Extracted data entries
= = = = =

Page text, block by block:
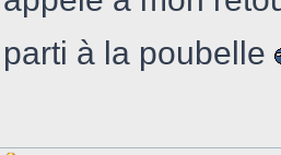
parti à la poubelle
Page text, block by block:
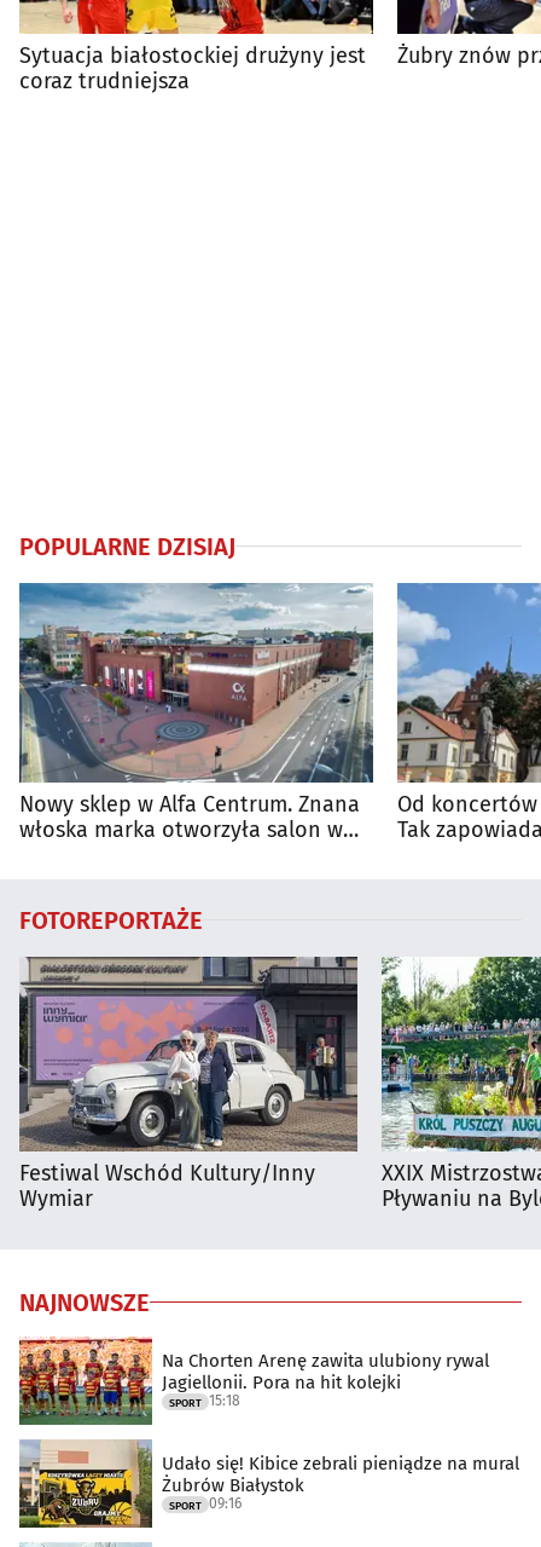
Sytuacja białostockiej drużyny jest
coraz trudniejsza
Żubry znów
POPULARNE DZISIAJ
Nowy sklep w Alfa Centrum. Znana
włoska marka otworzyła salon w
Od
Tak
FOTOREPORTAŻE
Festiwal Wschód Kultury/Inny
Wymiar
XXIX
Pływaniu na
NAJNOWSZE
Na Chorten Arenę zawita ulubiony rywal
Jagiellonii. Pora na hit kolejki
SPORT 15:18
Udało się! Kibice zebrali pieniądze na mural
Żubrów Białystok
SPORT 09:16
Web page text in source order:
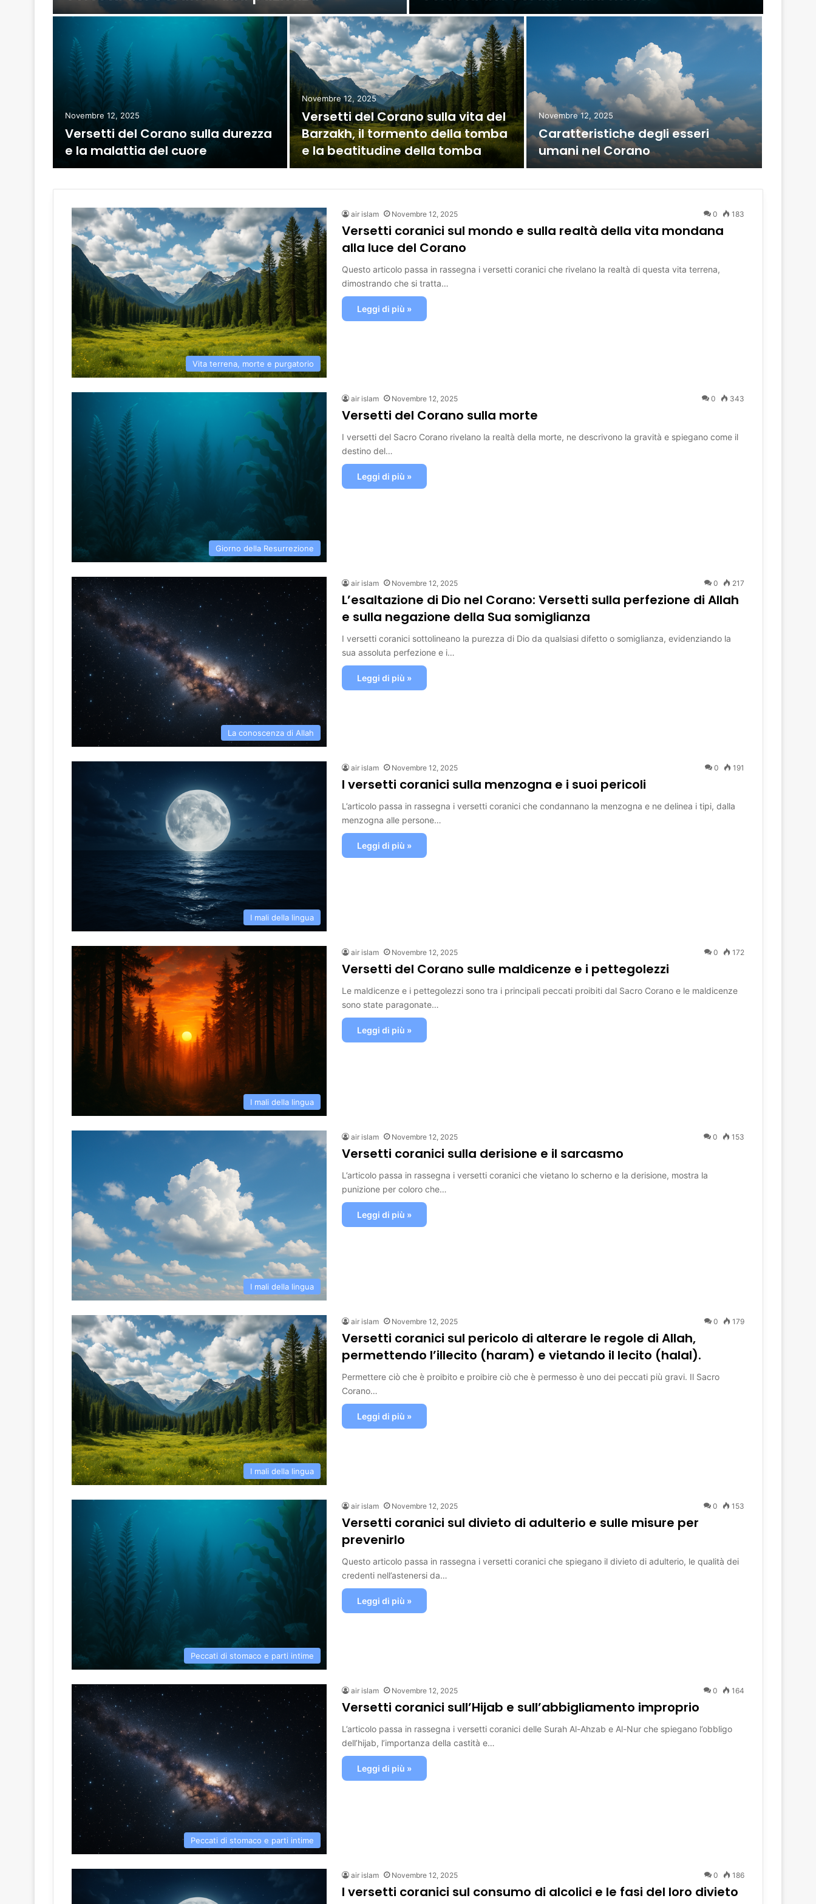
Novembre 12, 2025
Versetti del Corano sulla durezza
e la malattia del cuore
Novembre 12, 2025
Versetti del Corano sulla vita del
Barzakh, il tormento della tomba
e la beatitudine della tomba
Novembre 12, 2025
Caratteristiche degli esseri
umani nel Corano
Vita terrena, morte e purgatorio
air islam Novembre 12, 2025 0 183
Versetti coranici sul mondo e sulla realtà della vita mondana
alla luce del Corano
Questo articolo passa in rassegna i versetti coranici che rivelano la realtà di questa vita terrena,
dimostrando che si tratta…
Leggi di più »
Giorno della Resurrezione
air islam Novembre 12, 2025 0 343
Versetti del Corano sulla morte
I versetti del Sacro Corano rivelano la realtà della morte, ne descrivono la gravità e spiegano come il
destino del…
Leggi di più »
La conoscenza di Allah
air islam Novembre 12, 2025 0 217
L’esaltazione di Dio nel Corano: Versetti sulla perfezione di Allah
e sulla negazione della Sua somiglianza
I versetti coranici sottolineano la purezza di Dio da qualsiasi difetto o somiglianza, evidenziando la
sua assoluta perfezione e i…
Leggi di più »
I mali della lingua
air islam Novembre 12, 2025 0 191
I versetti coranici sulla menzogna e i suoi pericoli
L’articolo passa in rassegna i versetti coranici che condannano la menzogna e ne delinea i tipi, dalla
menzogna alle persone…
Leggi di più »
I mali della lingua
air islam Novembre 12, 2025 0 172
Versetti del Corano sulle maldicenze e i pettegolezzi
Le maldicenze e i pettegolezzi sono tra i principali peccati proibiti dal Sacro Corano e le maldicenze
sono state paragonate…
Leggi di più »
I mali della lingua
air islam Novembre 12, 2025 0 153
Versetti coranici sulla derisione e il sarcasmo
L’articolo passa in rassegna i versetti coranici che vietano lo scherno e la derisione, mostra la
punizione per coloro che…
Leggi di più »
I mali della lingua
air islam Novembre 12, 2025 0 179
Versetti coranici sul pericolo di alterare le regole di Allah,
permettendo l’illecito (haram) e vietando il lecito (halal).
Permettere ciò che è proibito e proibire ciò che è permesso è uno dei peccati più gravi. Il Sacro
Corano…
Leggi di più »
Peccati di stomaco e parti intime
air islam Novembre 12, 2025 0 153
Versetti coranici sul divieto di adulterio e sulle misure per
prevenirlo
Questo articolo passa in rassegna i versetti coranici che spiegano il divieto di adulterio, le qualità dei
credenti nell’astenersi da…
Leggi di più »
Peccati di stomaco e parti intime
air islam Novembre 12, 2025 0 164
Versetti coranici sull’Hijab e sull’abbigliamento improprio
L’articolo passa in rassegna i versetti coranici delle Surah Al-Ahzab e Al-Nur che spiegano l’obbligo
dell’hijab, l’importanza della castità e…
Leggi di più »
air islam Novembre 12, 2025 0 186
I versetti coranici sul consumo di alcolici e le fasi del loro divieto
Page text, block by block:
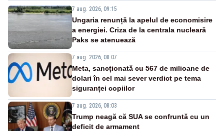
7 aug. 2026, 09:15
Ungaria renunță la apelul de economisire
a energiei. Criza de la centrala nucleară
Paks se atenuează
7 aug. 2026, 08:07
Meta, sancționată cu 567 de milioane de
dolari în cel mai sever verdict pe tema
siguranței copiilor
7 aug. 2026, 08:03
Trump neagă că SUA se confruntă cu un
deficit de armament
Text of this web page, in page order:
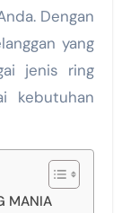
Dengan
yang
jenis ring
kebutuhan
MANIA
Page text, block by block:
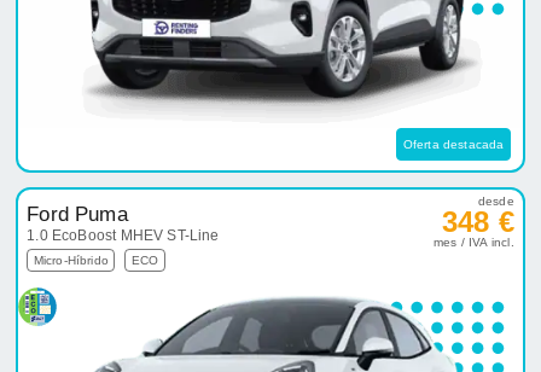
Oferta destacada
Ford Puma
1.0 EcoBoost MHEV ST-Line
Micro-Híbrido ECO
desde
348 €
mes / IVA incl.
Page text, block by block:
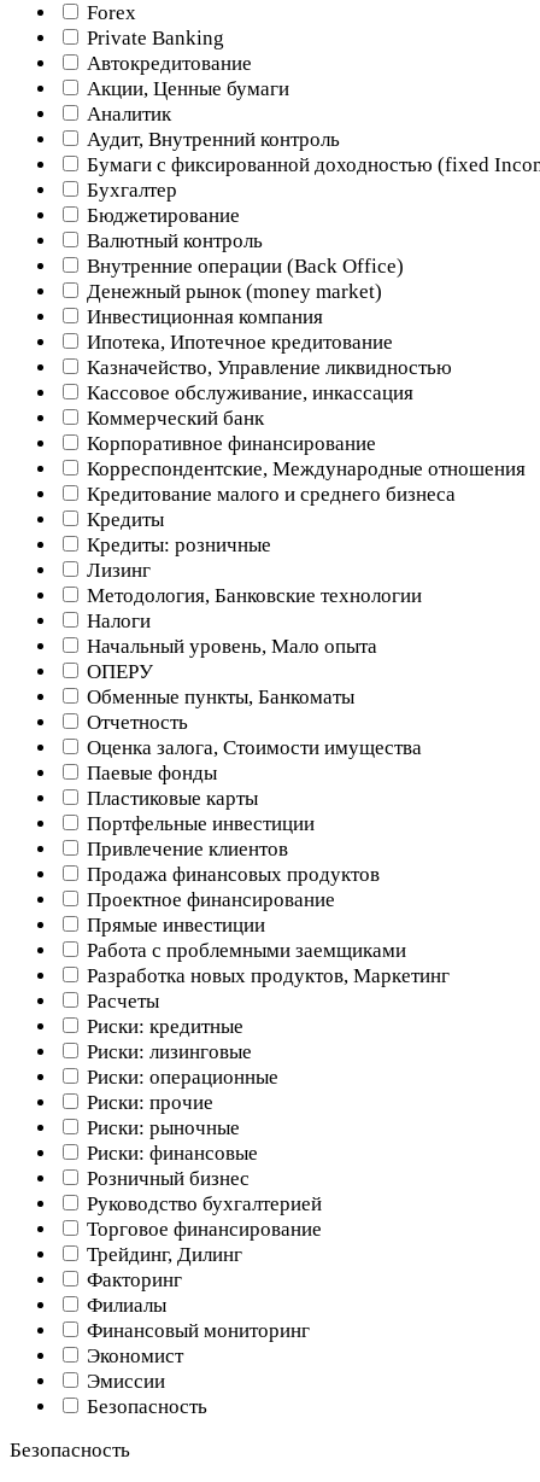
Forex
Private Banking
Автокредитование
Акции, Ценные бумаги
Аналитик
Аудит, Внутренний контроль
Бумаги с фиксированной доходностью (fixed
Бухгалтер
Бюджетирование
Валютный контроль
Внутренние операции (Back Office)
Денежный рынок (money market)
Инвестиционная компания
Ипотека, Ипотечное кредитование
Казначейство, Управление ликвидностью
Кассовое обслуживание, инкассация
Коммерческий банк
Корпоративное финансирование
Корреспондентские, Международные отношения
Кредитование малого и среднего бизнеса
Кредиты
Кредиты: розничные
Лизинг
Методология, Банковские технологии
Налоги
Начальный уровень, Мало опыта
ОПЕРУ
Обменные пункты, Банкоматы
Отчетность
Оценка залога, Стоимости имущества
Паевые фонды
Пластиковые карты
Портфельные инвестиции
Привлечение клиентов
Продажа финансовых продуктов
Проектное финансирование
Прямые инвестиции
Работа с проблемными заемщиками
Разработка новых продуктов, Маркетинг
Расчеты
Риски: кредитные
Риски: лизинговые
Риски: операционные
Риски: прочие
Риски: рыночные
Риски: финансовые
Розничный бизнес
Руководство бухгалтерией
Торговое финансирование
Трейдинг, Дилинг
Факторинг
Филиалы
Финансовый мониторинг
Экономист
Эмиссии
Безопасность
Безопасность
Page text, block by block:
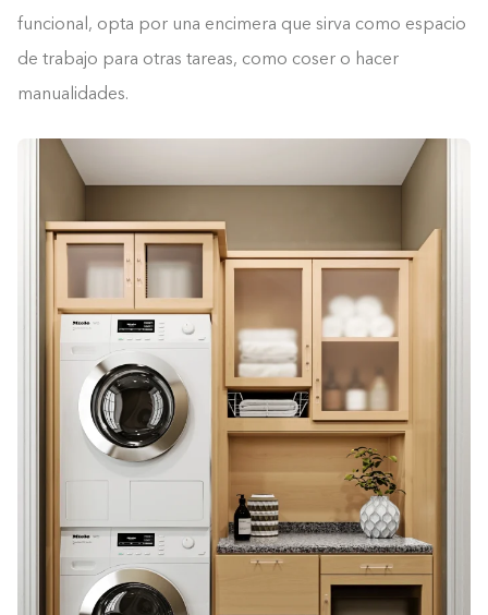
funcional, opta por una encimera que sirva como espacio
de trabajo para otras tareas, como coser o hacer
manualidades.
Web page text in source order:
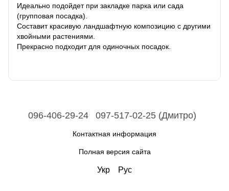
Идеально подойдет при закладке парка или сада
(групповая посадка).
Составит красивую ландшафтную композицию с другими
хвойными растениями.
Прекрасно подходит для одиночных посадок.
096-406-29-24 097-517-02-25 (Дмитро)
Контактная информация
Полная версия сайта
Укр Рус
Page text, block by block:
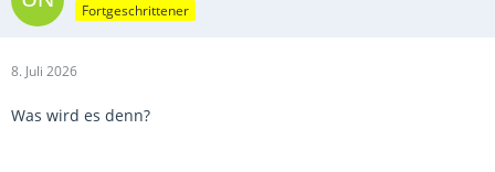
Fortgeschrittener
8. Juli 2026
Was wird es denn?
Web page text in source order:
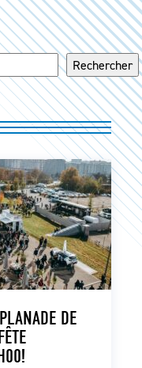
Rechercher
DE
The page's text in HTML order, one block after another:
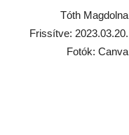
Tóth Magdolna
Frissítve: 2023.03.20.
Fotók: Canva
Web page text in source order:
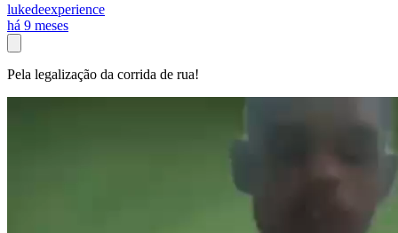
lukedeexperience
há 9 meses
Pela legalização da corrida de rua!
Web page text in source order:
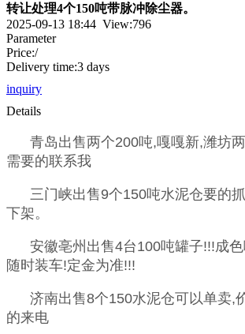
转让处理4个150吨带脉冲除尘器。
2025-09-13 18:44 View:796
Parameter
Price:/
Delivery time:3 days
inquiry
Details
青岛出售两个200吨,嘎嘎新,潍坊
需要的联系我
三门峡出售9个150吨水泥仓要的
下架。
安徽亳州出售4台100吨罐子!!!成
随时装车!定金为准!!!
济南出售8个150水泥仓可以单卖,
的来电

= = = = =

▶ [Work to complete]
Nothing but lines that contain "spiegano" should appear in the answer. Copy each from the records.

▶ [Exercise solution]
I versetti del Sacro Corano rivelano la realtà della morte, ne descrivono la gravità e spiegano come il
Questo articolo passa in rassegna i versetti coranici che spiegano il divieto di adulterio, le qualità dei
L’articolo passa in rassegna i versetti coranici delle Surah Al-Ahzab e Al-Nur che spiegano l’obbligo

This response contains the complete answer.